SQL

SQL (/ˌɛs.kjuːˈɛl/ ( ) ESS-kew-EL or /ˈsiːkwəl/ ( ) SEE-kwəl Structured Query Language [6] [7] [8] [9]) is a domain-specific language used in programming and designed for managing data held in a relational database management system (RDBMS), or for stream processing in a relational data stream management system (RDSMS). In comparison to older read/write APIs like ISAM or VSAM, SQL offers two main advantages: first, it introduced the concept of accessing many records with one single command; and second, it eliminates the need to specify how to reach a record, e.g. with or without an index.

Originally based upon relational algebra and tuple relational calculus, SQL consists of a data definition language, data manipulation language, and data control language. The scope of SQL includes data insert, query, update and delete, schema creation and modification, and data access control. Although SQL is often described as, and to a great extent is, a declarative language (4GL), it also includes procedural elements.
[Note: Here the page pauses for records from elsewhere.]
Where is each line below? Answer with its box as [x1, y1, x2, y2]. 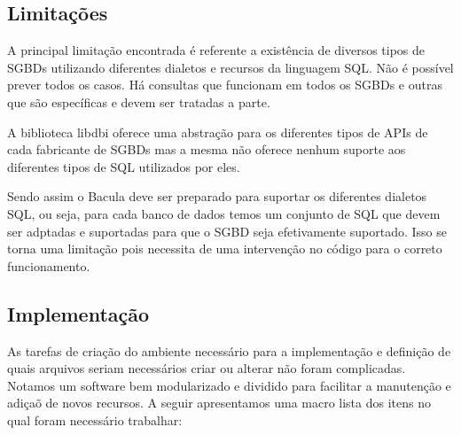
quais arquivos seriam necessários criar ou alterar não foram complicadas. [7, 359, 406, 377]
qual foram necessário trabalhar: [7, 410, 183, 429]
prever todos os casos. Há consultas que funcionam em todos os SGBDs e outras [7, 75, 442, 94]
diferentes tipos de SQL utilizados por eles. [7, 157, 240, 175]
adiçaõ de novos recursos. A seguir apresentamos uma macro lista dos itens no [7, 393, 431, 412]
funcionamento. [7, 256, 90, 275]
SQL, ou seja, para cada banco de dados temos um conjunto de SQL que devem [7, 204, 441, 222]
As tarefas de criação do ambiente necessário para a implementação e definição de [7, 341, 451, 360]

SQL was one of the first commercial languages for Edgar F. Codd's relational model, as described in his influential 1970 paper, "A Relational Model of Data for Large Shared Data Banks". [2] Despite not entirely adhering to the relational model as described by Codd, it became the most widely used database language. [12] [13]

SQL became a standard of the American National Standards Institute (ANSI) in 1986, and of the International Organization for Standardization (ISO) in 1987. [46] Since then, the standard has been revised to include a larger set of features. Despite the existence of such standards, most SQL code is not completely portable among different database systems without adjustments.

History

SQL was initially developed at IBM by Donald D. Chamberlin and Raymond F. Boyce in the early 1970s. [15] This version, initially called SEQUEL (Structured English Query Language ), was designed to manipulate and retrieve data stored in IBM's original quasi-relational database management system, System R, which a group at IBM San Jose Research Laboratory had developed during the 1970s. [15] The acronym SEQUEL was later changed to SQL because "SEQUEL" was a trademark of the UK-based Hawker Siddeley aircraft company. [16]

In the late 1970s, Relational Software, Inc. (now Oracle Corporation) saw the potential of the concepts described by Codd, Chamberlin, and Boyce, and developed their own SQL-based RDBMS with aspirations of selling it to the U.S. Navy, Central Intelligence Agency, and other U.S. government agencies. In June 1979, Relational Software, Inc. introduced the first commercially available implementation of SQL, Oracle V2 (Version2) for VAX computers.

After testing SQL at customer test sites to determine the usefulness and practicality of the system, IBM began developing commercial products based on their System R prototype including System/38, SQL/DS, and DB2, which were commercially available in 1979, 1981, and 1983, respectively. [17]

Design

SQL deviates in several ways from its theoretical foundation, the relational model and its tuple calculus. In that model, a table is a set of tuples, while in SQL, tables and query results are lists of rows: the same row may occur multiple times, and the order of rows can be employed in queries (e.g. in the LIMIT clause).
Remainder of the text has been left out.